[Dataset entries]
--- --- ---
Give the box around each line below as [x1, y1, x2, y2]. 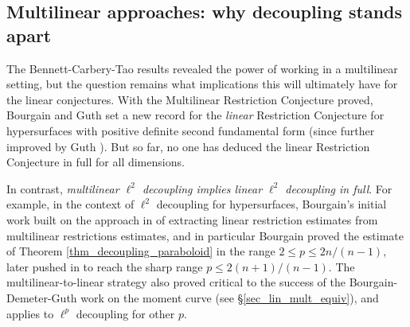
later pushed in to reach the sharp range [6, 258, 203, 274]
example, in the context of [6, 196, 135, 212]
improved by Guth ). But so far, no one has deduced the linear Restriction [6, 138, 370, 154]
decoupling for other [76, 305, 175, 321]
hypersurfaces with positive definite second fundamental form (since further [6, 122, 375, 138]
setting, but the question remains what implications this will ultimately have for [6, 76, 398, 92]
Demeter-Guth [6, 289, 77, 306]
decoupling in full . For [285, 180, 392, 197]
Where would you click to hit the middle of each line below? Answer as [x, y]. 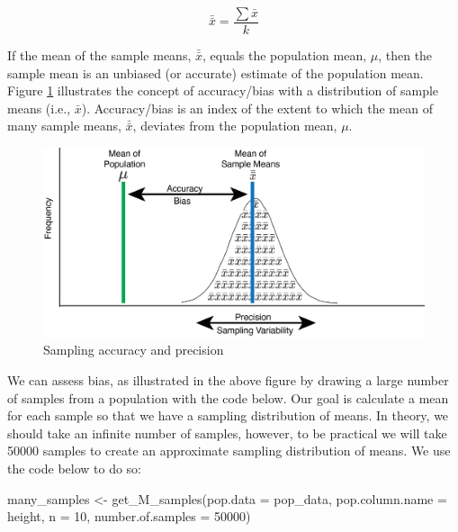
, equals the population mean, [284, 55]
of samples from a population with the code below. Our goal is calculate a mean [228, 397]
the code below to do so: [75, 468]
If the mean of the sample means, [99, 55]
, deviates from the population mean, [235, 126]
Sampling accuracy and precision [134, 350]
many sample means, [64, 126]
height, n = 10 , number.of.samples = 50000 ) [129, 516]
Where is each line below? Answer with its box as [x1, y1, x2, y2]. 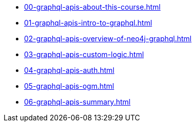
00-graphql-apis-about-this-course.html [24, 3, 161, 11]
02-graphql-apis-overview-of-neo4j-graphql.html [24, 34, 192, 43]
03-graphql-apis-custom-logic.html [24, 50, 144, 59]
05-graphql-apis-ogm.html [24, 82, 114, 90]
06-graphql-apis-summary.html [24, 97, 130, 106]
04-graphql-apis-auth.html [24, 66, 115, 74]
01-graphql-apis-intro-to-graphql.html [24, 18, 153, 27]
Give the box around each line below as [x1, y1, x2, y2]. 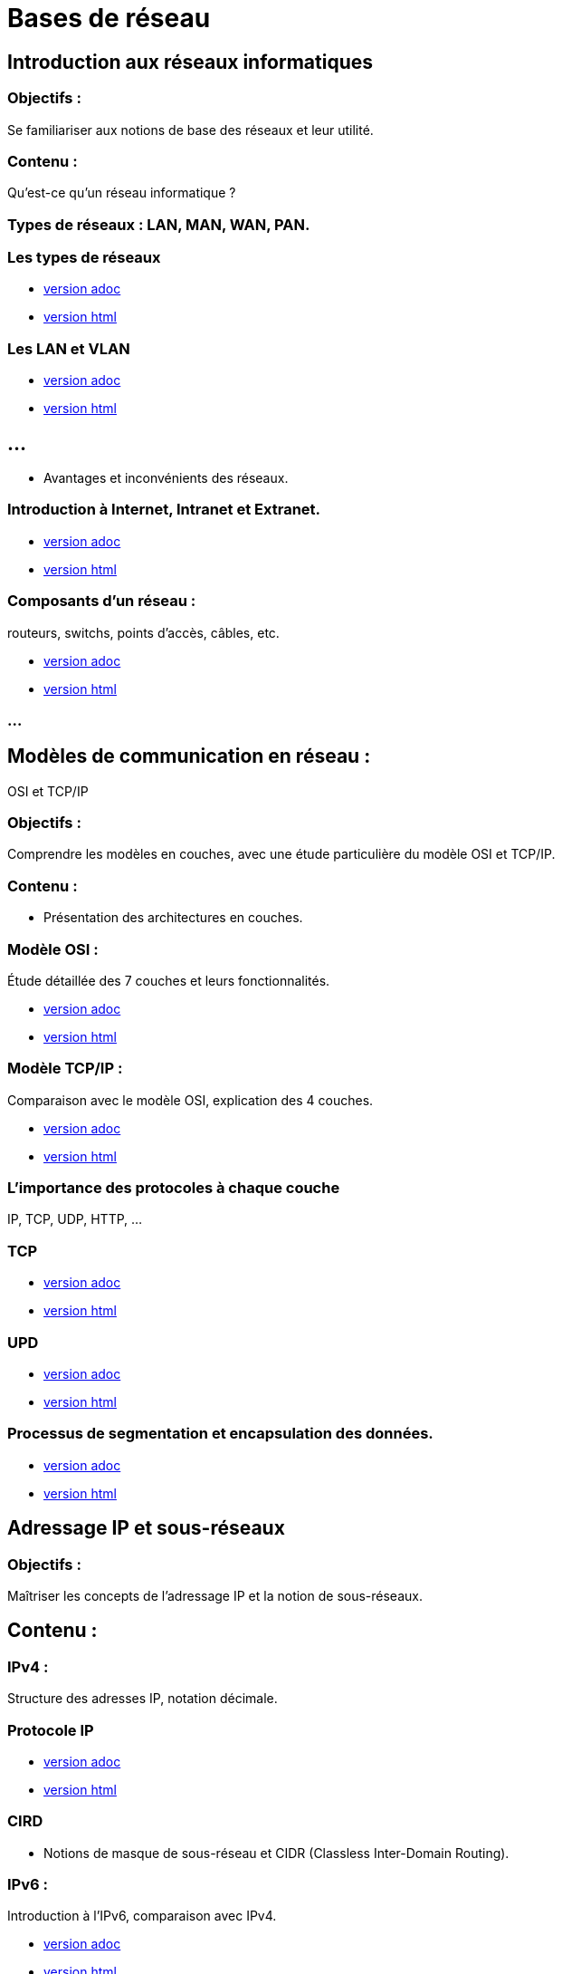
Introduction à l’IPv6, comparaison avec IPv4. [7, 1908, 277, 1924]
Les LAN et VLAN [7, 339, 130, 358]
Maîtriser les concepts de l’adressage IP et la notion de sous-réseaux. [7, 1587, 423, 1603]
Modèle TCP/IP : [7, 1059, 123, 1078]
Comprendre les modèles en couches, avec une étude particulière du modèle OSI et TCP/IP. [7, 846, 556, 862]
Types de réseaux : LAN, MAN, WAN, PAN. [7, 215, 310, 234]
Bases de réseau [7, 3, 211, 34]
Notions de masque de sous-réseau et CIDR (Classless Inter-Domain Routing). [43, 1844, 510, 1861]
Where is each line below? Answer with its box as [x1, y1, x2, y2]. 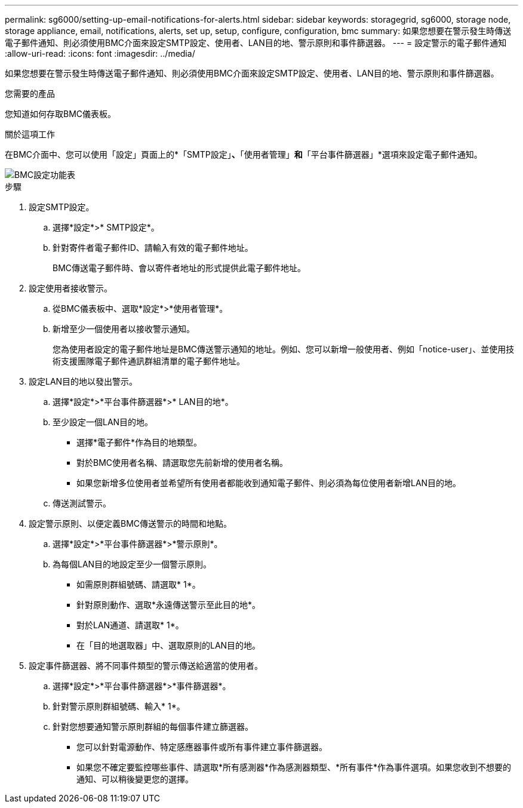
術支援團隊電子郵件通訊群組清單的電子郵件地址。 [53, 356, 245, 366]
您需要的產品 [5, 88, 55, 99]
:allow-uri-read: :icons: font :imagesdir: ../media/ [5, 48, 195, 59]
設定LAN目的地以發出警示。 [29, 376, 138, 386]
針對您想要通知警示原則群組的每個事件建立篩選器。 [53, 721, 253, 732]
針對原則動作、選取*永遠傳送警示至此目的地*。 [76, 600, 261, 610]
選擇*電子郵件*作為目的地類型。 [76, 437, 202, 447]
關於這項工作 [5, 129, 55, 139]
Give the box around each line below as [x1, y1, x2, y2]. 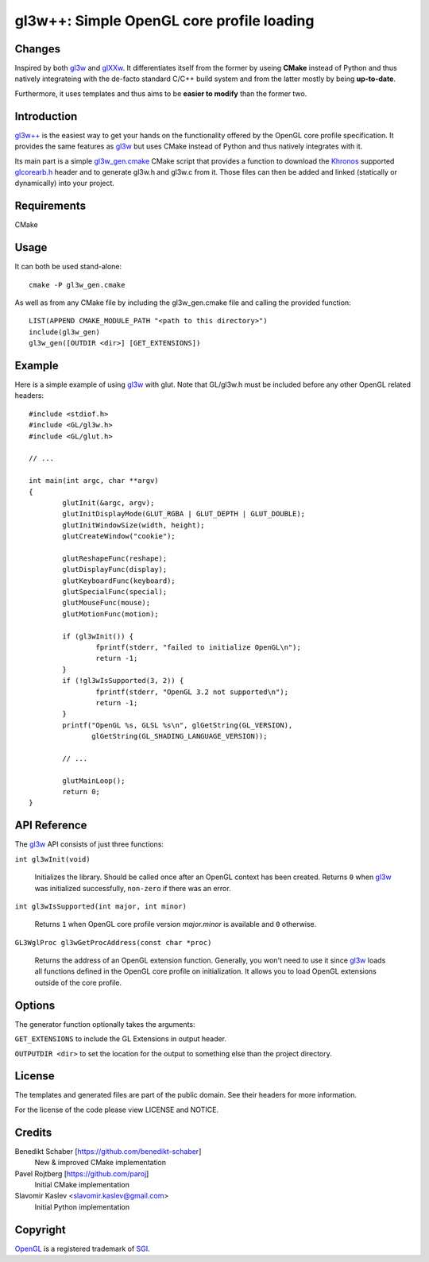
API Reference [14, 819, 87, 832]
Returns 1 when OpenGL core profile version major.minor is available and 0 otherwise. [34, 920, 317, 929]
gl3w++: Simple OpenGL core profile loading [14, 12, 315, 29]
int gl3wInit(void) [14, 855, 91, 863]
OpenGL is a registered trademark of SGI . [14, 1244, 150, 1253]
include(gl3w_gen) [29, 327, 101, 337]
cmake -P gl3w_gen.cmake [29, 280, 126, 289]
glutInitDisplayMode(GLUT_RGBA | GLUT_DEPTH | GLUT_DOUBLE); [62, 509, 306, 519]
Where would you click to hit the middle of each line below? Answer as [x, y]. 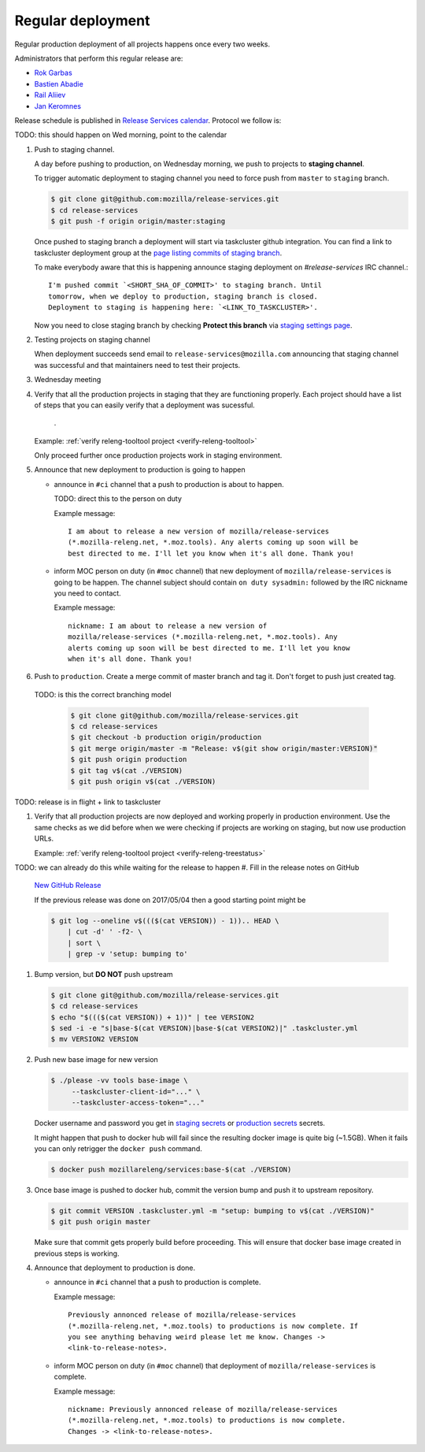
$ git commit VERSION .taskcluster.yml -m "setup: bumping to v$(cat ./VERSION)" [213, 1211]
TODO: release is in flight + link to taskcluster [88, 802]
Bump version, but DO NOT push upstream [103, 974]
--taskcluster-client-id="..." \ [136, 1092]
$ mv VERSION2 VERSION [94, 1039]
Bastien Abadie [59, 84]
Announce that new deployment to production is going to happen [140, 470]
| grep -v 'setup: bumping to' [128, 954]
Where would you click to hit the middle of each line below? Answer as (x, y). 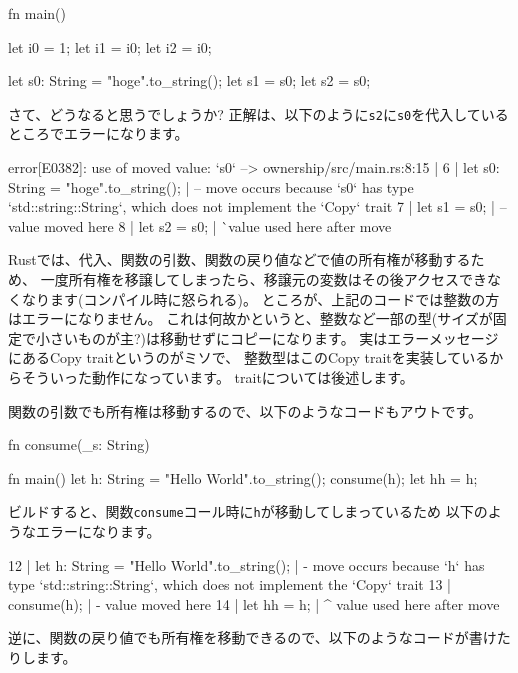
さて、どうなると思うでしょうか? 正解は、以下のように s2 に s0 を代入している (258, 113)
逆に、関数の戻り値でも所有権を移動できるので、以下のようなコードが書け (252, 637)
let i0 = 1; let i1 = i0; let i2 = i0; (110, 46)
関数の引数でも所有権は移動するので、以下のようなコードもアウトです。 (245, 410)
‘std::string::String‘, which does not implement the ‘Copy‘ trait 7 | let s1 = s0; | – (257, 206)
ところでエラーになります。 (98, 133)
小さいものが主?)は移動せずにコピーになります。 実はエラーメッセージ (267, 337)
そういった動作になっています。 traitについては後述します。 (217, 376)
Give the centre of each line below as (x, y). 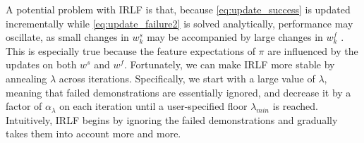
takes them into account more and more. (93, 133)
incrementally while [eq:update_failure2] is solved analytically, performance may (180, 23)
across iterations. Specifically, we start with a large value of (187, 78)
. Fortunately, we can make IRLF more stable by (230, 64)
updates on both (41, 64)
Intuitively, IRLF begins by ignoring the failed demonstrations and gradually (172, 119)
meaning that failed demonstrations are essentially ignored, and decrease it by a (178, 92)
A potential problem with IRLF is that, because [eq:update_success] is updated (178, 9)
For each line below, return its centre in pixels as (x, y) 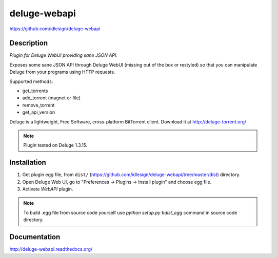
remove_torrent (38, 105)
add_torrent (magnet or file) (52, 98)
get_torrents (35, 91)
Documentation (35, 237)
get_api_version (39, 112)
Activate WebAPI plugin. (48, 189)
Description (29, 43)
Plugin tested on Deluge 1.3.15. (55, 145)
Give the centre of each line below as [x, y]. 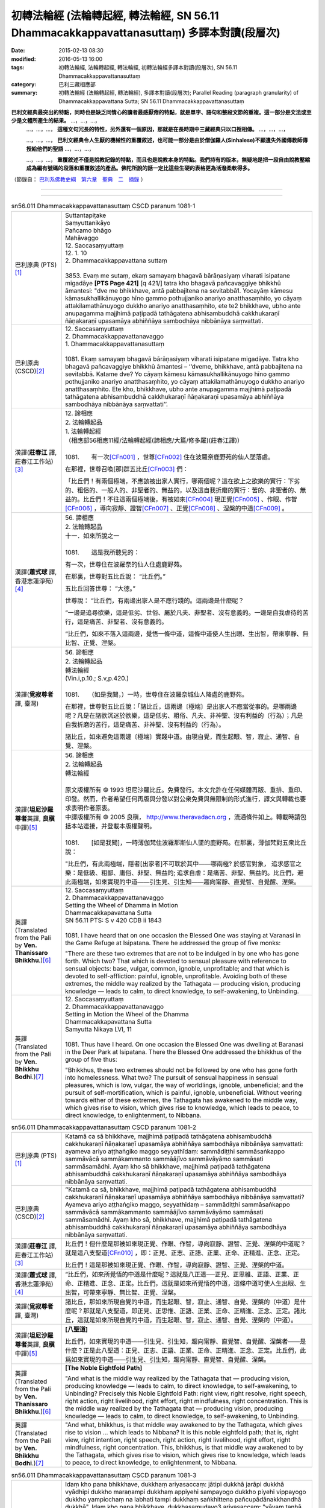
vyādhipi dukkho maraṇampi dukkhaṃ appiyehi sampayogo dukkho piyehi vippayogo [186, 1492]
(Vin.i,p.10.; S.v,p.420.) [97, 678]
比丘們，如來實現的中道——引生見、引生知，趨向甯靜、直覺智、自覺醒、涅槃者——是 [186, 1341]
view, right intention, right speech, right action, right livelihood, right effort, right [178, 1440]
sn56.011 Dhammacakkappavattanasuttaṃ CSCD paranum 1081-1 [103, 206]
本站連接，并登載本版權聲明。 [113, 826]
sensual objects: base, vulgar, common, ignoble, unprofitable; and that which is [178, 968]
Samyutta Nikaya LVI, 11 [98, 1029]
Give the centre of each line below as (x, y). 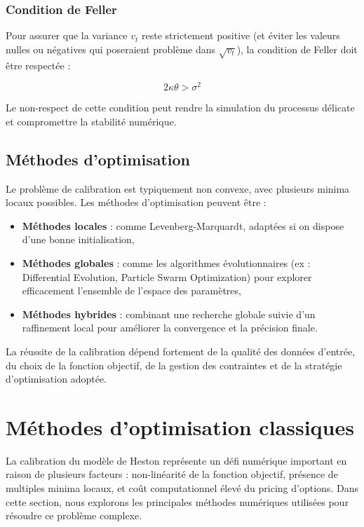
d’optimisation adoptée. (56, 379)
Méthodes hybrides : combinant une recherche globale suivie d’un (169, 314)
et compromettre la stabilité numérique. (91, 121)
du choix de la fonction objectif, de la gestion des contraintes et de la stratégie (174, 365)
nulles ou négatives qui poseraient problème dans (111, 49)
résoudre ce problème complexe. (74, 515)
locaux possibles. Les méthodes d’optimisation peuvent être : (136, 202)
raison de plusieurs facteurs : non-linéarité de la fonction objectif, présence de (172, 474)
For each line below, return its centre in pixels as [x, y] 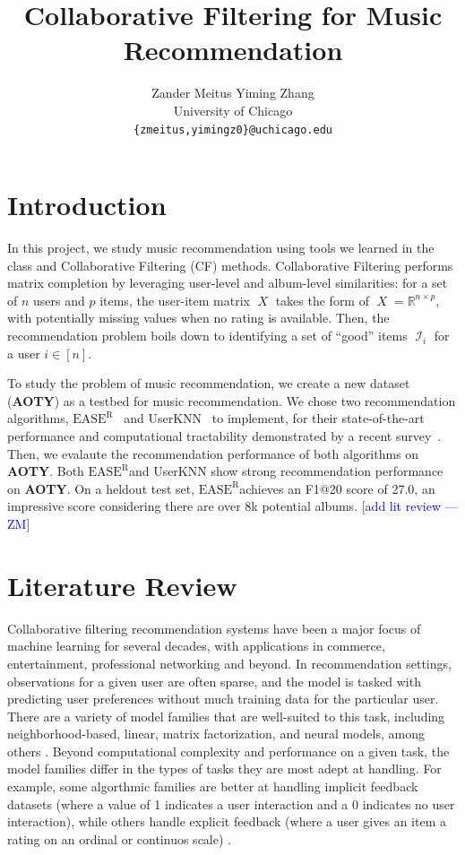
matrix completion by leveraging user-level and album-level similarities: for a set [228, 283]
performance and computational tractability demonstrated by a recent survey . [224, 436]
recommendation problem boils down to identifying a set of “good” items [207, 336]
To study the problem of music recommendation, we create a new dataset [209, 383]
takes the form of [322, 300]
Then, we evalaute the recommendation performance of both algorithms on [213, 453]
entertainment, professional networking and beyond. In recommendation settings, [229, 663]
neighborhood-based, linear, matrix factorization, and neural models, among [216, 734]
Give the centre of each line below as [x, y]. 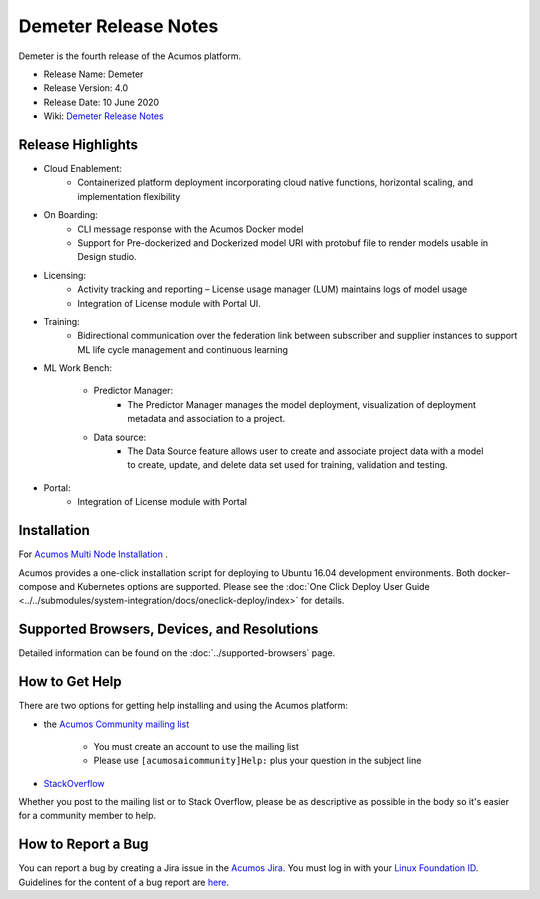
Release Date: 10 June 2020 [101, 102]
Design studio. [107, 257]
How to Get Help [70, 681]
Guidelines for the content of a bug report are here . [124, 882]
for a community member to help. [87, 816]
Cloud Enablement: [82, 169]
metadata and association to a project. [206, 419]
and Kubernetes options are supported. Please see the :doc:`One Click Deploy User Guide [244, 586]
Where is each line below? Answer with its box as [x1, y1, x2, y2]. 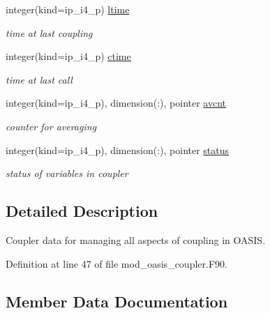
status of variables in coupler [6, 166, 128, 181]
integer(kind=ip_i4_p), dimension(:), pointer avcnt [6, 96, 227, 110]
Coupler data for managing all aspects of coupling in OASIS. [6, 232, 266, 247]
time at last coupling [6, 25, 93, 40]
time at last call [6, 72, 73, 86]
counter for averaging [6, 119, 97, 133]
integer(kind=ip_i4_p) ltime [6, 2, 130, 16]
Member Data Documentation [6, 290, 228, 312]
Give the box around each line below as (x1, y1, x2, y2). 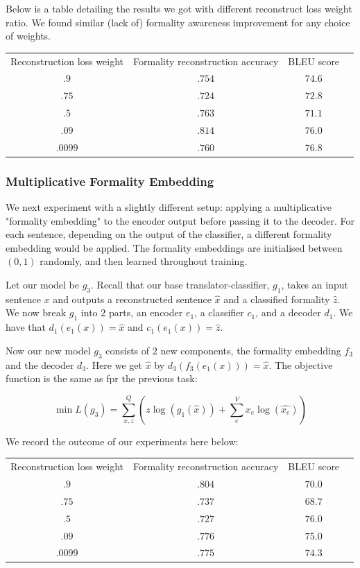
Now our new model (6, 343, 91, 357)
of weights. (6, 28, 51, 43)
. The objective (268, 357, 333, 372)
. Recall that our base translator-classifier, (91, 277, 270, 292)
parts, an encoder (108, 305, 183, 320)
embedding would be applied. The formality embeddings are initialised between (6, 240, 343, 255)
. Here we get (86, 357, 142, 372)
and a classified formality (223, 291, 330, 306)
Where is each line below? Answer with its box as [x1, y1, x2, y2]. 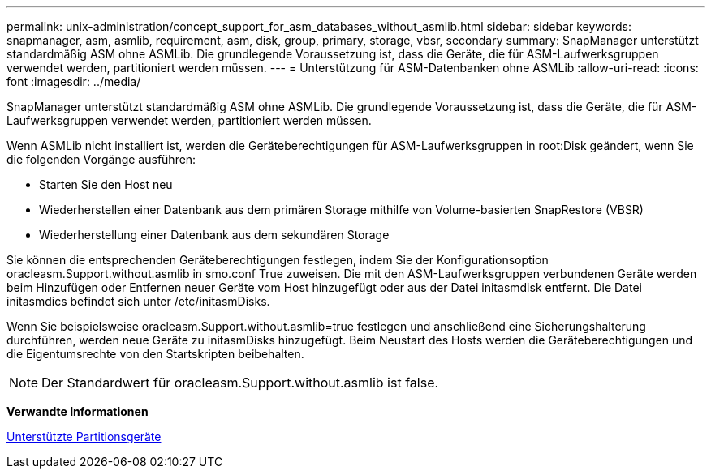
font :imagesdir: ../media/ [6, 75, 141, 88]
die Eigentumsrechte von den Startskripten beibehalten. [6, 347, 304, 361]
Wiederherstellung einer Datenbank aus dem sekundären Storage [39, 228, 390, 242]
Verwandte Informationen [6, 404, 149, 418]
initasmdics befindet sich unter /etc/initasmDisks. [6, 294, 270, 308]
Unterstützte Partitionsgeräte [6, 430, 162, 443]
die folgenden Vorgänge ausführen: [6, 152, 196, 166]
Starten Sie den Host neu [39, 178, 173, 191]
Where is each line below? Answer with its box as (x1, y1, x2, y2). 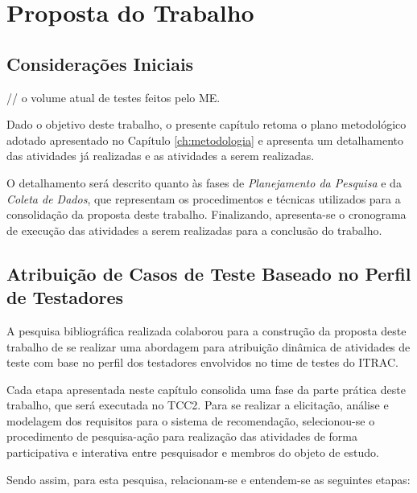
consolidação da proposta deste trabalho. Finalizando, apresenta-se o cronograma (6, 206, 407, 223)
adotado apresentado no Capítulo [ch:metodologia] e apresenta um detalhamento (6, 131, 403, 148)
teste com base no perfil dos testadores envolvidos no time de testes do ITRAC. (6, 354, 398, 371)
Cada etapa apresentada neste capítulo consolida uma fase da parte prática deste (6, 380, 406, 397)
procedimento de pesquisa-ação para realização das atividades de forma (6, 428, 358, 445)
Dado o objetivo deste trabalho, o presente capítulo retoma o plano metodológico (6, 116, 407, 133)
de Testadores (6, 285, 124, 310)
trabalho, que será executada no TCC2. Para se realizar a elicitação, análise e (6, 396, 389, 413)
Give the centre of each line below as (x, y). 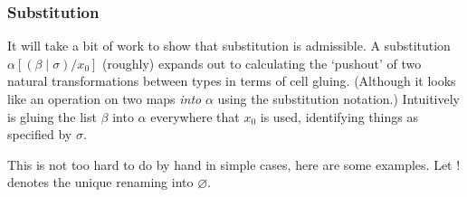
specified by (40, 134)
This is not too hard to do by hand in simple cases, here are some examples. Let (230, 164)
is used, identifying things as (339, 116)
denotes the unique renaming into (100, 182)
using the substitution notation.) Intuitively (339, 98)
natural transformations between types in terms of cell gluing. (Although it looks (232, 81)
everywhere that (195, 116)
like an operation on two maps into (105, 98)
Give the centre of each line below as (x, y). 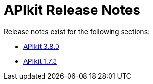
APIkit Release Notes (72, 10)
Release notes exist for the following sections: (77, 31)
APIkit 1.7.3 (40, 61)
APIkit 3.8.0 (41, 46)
--- --- ---
■ Required action
Return exactly the lines that appear in the data above between the line containing "hypersurfaces with positive" and the line containing "Notions de masque", both of which are included, and leave the pictures out.

■ Response area
hypersurfaces with positive definite second fundamental form (since further [6, 122, 375, 138]
setting, but the question remains what implications this will ultimately have for [6, 76, 398, 92]
Demeter-Guth [6, 289, 77, 306]
decoupling in full . For [285, 180, 392, 197]
Where would you click to hit the middle of each line below? Answer as [x, y]. 
, equals the population mean, [284, 55]
of samples from a population with the code below. Our goal is calculate a mean [228, 397]
the code below to do so: [75, 468]
If the mean of the sample means, [99, 55]
, deviates from the population mean, [235, 126]
Sampling accuracy and precision [134, 350]
many sample means, [64, 126]
height, n = 10 , number.of.samples = 50000 ) [129, 516]
Where is each line below? Answer with its box as [x1, y1, x2, y2]. 
00-graphql-apis-about-this-course.html [24, 3, 161, 11]
02-graphql-apis-overview-of-neo4j-graphql.html [24, 34, 192, 43]
03-graphql-apis-custom-logic.html [24, 50, 144, 59]
05-graphql-apis-ogm.html [24, 82, 114, 90]
06-graphql-apis-summary.html [24, 97, 130, 106]
04-graphql-apis-auth.html [24, 66, 115, 74]
01-graphql-apis-intro-to-graphql.html [24, 18, 153, 27]
Give the box around each line below as [x1, y1, x2, y2]. 
Introduction à l’IPv6, comparaison avec IPv4. [7, 1908, 277, 1924]
Les LAN et VLAN [7, 339, 130, 358]
Maîtriser les concepts de l’adressage IP et la notion de sous-réseaux. [7, 1587, 423, 1603]
Modèle TCP/IP : [7, 1059, 123, 1078]
Comprendre les modèles en couches, avec une étude particulière du modèle OSI et TCP/IP. [7, 846, 556, 862]
Types de réseaux : LAN, MAN, WAN, PAN. [7, 215, 310, 234]
Bases de réseau [7, 3, 211, 34]
Notions de masque de sous-réseau et CIDR (Classless Inter-Domain Routing). [43, 1844, 510, 1861]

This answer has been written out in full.